I had an idea awhile back about treating large files as insanely large hex integ...

gpcz · on Nov 23, 2013

Let's try your algorithm with the number 25 (11001 in binary).

One formulation is 2(11)+3. The primes up to 25 are 2,3,5,7,11,13,17,19,23, so we'll use the index 4 to represent the prime number 11.

To lay this out, we need to represent three numbers: 2, 4, and 3. Without the inevitable markings you'd need to delineate when numbers started and stopped, the bit string would look like 10 100 11.

Using 11 as the prime, your compression would require laying out 1010011 to represent 11001, which means it's actually anti-compression.

DoggettCK · on Nov 23, 2013

Like I said, probably full of shit, but I think of odd stuff in the shower.

With really, really huge (like the aforementioned 7GB) numbers, you might see something better, sort of how there's a point with most compression methods that the header is bigger than the data being compressed.

Kinda doubting it now, though.

gpcz · on Nov 23, 2013

I wrote a little Python program that lets you try it with an arbitrary integer. It assumes that for instances where you have to lay out a zero that you need one bit (for 0).

This times out quickly if you use too big of a number, but you can play around with integers here: http://codepad.org/4mnHI9E3

Based on what I see, it compresses poorly at the beginning and then reaches parity.
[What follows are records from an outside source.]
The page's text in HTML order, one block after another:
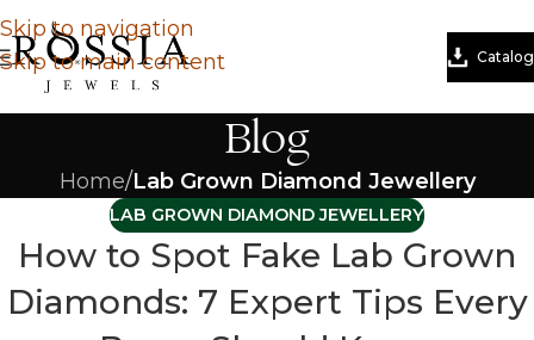
Skip to navigation
Skip to main content
Catalog
Blog
Home/Lab Grown Diamond Jewellery
LAB GROWN DIAMOND JEWELLERY
How to Spot Fake Lab Grown
Diamonds: 7 Expert Tips Every
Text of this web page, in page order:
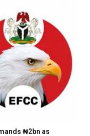
₦2bn as
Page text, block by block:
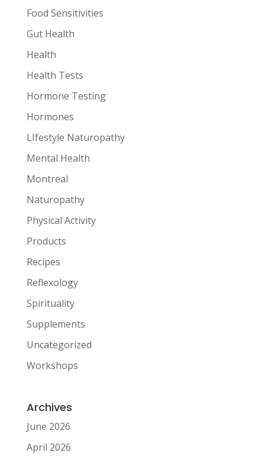
Food Sensitivities
Gut Health
Health
Health Tests
Hormone Testing
Hormones
LIfestyle Naturopathy
Mental Health
Montreal
Naturopathy
Physical Activity
Products
Recipes
Reflexology
Spirituality
Supplements
Uncategorized
Workshops
Archives
June 2026
April 2026
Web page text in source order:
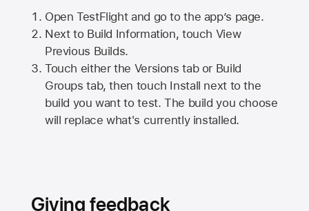
Open TestFlight and go to the app’s page.
Next to Build Information, touch View
Previous Builds.
Touch either the Versions tab or Build
Groups tab, then touch Install next to the
build you want to test. The build you choose
will replace what's currently installed.
Giving feedback
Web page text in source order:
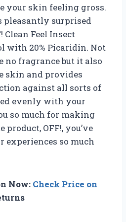
your skin feeling gross.
pleasantly surprised
Clean Feel Insect
with 20% Picaridin. Not
no fragrance but it also
skin and provides
against all sorts of
evenly with your
so much for making
product, OFF!, you’ve
experiences so much
Now: Check Price on
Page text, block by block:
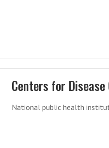
Centers for
National public health

At 1,000,000 (tested on my machine, not Codepad since it times out), you get one bit of profit, but 1,000,005 is at parity, suggesting that it's not very stable.
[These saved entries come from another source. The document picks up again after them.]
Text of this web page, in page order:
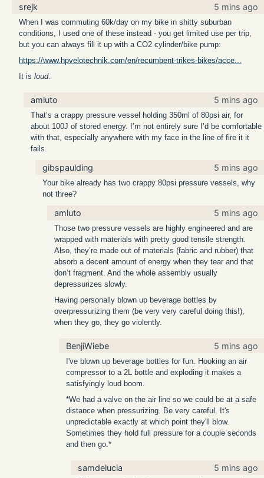
srejk 5 mins ago
When I was commuting 60k/day on my bike in shitty suburban
conditions, I used one of these instead - you get limited use per trip,
but you can always fill it up with a CO2 cylinder/bike pump:
https://www.hpvelotechnik.com/en/recumbent-trikes-bikes/acce...
It is loud.
amluto 5 mins ago
That’s a crappy pressure vessel holding 350ml of 80psi air, for
about 100J of stored energy. I’m not entirely sure I’d be comfortable
with that, especially anywhere with my face in the line of fire it it
fails.
gibspaulding 5 mins ago
Your bike already has two crappy 80psi pressure vessels, why
not three?
amluto 5 mins ago
Those two pressure vessels are highly engineered and are
wrapped with materials with pretty good tensile strength.
Also, they’re made out of materials (fabric and rubber) that
absorb a decent amount of energy when they tear and that
don’t fragment. And the whole assembly usually
depressurizes slowly.
Having personally blown up beverage bottles by
overpressurizing them (be very very careful doing this!),
when they go, they go violently.
BenjiWiebe 5 mins ago
I've blown up beverage bottles for fun. Hooking an air
compressor to a 2L bottle and exploding it makes a
satisfyingly loud boom.
*We had a valve on the air line so we could be at a safe
distance when pressurizing. Be very careful. It's
unpredictable exactly at which point they'll blow.
Sometimes they hold full pressure for a couple seconds
and then go.*
samdelucia 5 mins ago

Also, this is assuming that the decompressor can make sense of the absolute smallest representation you could lay out these numbers with, which is basically not going to happen. That additional padding would destroy any potential savings you got.

DoggettCK · on Nov 23, 2013

I think what made me think of it in the first place was the representation of the largest known primes (http://primes.utm.edu/largest.html#biggest)

The current largest prime is (2^57885161)-1, which is 17,425,170 digits, yet can be represented with much less, obviously.

Maybe adding exponents would help. aX^n + b, perhaps?

kazagistar · on Nov 23, 2013

(this is the point where I hope hope HOPE everyone in this thread is joking)

DoggettCK · on Nov 23, 2013

Well, I did represent that record prime number, which would take 7,235,646 bytes to write to disk, in 14 bytes, so it's either joking or sorcery.

davvid · on Nov 23, 2013

25 is a small number. Would it make a difference with (much) larger ones?